Storage Cost Estimation

MetricTypical Value
Average recording size2-5 MB per session
10,000 sessions/day at 20% sampling~2,000 recordings/day
Daily storage (at 3 MB avg)~6 GB/day
Monthly storage (30 days retention)~180 GB

Troubleshooting

ProblemCauseSolution
No recordings appearRecording disabled in init configSet disable_session_recording: false
Recordings are blankCSP blocking PostHog's recording scriptAdd PostHog domains to your CSP
Events missing from timelineEvents fired before recording startedInitialize PostHog before other scripts
Input values visible (should be masked)Masking not configuredAdd maskAllInputs: true
Recording playback stuttersVery long session or heavy DOMIncrease browser memory; shorten sessions
Cross-origin iframes not capturedBrowser security prevents accessUse blockSelector for third-party iframes
High bandwidth usageToo many recordings or large DOMEnable sampling; block heavy elements
Recordings cut off earlySession timeout or page navigationCheck session_idle_timeout_ms setting

Summary

Session recordings provide the qualitative complement to your quantitative analytics. They let you see exactly what users experience -- the confusion, the frustration, the delight -- in a way that numbers alone cannot convey.

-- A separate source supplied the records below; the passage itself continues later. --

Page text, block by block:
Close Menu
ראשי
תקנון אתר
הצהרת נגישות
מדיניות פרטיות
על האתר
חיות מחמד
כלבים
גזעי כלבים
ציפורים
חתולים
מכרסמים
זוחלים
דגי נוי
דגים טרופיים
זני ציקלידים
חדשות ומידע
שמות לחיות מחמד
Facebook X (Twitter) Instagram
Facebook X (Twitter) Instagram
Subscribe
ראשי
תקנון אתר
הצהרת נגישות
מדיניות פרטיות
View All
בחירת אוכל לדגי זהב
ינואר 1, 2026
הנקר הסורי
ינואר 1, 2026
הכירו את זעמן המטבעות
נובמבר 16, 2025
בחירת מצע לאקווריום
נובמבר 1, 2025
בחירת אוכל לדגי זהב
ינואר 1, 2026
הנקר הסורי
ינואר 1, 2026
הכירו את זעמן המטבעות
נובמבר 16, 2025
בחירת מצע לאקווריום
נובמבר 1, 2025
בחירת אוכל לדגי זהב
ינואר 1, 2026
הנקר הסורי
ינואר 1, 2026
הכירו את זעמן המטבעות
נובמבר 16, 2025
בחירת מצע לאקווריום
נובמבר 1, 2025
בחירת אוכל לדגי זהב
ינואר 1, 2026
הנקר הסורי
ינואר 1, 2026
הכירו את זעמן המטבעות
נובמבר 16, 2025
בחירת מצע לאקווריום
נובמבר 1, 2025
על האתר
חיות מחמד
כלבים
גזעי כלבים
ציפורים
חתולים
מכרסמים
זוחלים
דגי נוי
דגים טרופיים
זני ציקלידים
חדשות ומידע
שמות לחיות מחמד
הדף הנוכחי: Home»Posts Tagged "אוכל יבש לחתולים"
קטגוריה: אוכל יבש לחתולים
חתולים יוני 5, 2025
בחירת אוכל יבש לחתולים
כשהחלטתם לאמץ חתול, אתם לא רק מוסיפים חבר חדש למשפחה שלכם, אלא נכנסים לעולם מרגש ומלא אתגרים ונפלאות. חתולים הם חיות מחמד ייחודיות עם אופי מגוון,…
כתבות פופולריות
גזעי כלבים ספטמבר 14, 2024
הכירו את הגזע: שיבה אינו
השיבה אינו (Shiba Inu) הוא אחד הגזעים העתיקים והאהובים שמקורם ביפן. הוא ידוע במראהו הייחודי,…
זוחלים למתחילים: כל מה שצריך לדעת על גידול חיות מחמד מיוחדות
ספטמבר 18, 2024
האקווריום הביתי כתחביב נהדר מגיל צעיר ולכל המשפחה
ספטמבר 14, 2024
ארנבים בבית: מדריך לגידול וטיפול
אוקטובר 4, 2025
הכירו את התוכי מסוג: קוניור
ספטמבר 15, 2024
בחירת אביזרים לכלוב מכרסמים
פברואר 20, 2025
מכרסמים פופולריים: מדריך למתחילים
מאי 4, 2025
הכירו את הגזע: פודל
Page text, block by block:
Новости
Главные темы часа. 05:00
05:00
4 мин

When combined with funnels, retention analysis, and error tracking, recordings complete the picture and give you the confidence to ship improvements.

Key Takeaways

  1. Recordings answer "why" -- use them after quantitative analysis reveals a problem to understand the root cause.
  2. Filter aggressively -- with thousands of recordings, UX signals like rage clicks and dead clicks help you find the sessions that matter.
  3. Connect recordings to funnels -- click on funnel drop-offs to watch the sessions of users who did not convert.
  4. Privacy is non-negotiable -- mask PII, obtain consent, and set retention policies before enabling recordings in production.
  5. Sample to control costs -- record 100% of paying users and a fraction of free users to balance insight quality with storage costs.

Next Steps

Now that you can observe user behavior qualitatively, you are ready to act on your insights with controlled experiments. In Chapter 5: Feature Flags & Experiments, you will learn how to roll out changes safely with feature flags and measure their impact with statistically rigorous A/B tests.


Built with insights from the PostHog project.

What Problem Does This Solve?

Most teams struggle here because the hard part is not writing more code, but deciding clear boundaries for posthog, text, user so behavior stays predictable as complexity grows.

In practical terms, this chapter helps you avoid three common failures:

  • coupling core logic too tightly to one implementation path
  • missing the handoff boundaries between setup, execution, and validation
  • shipping changes without clear rollback or observability strategy

After working through this chapter, you should be able to reason about Chapter 4: Session Recordings as an operating subsystem inside PostHog Tutorial: Open Source Product Analytics Platform, with explicit contracts for inputs, state transitions, and outputs.

Use the implementation notes around recording, capture, Filters as your checklist when adapting these patterns to your own repository.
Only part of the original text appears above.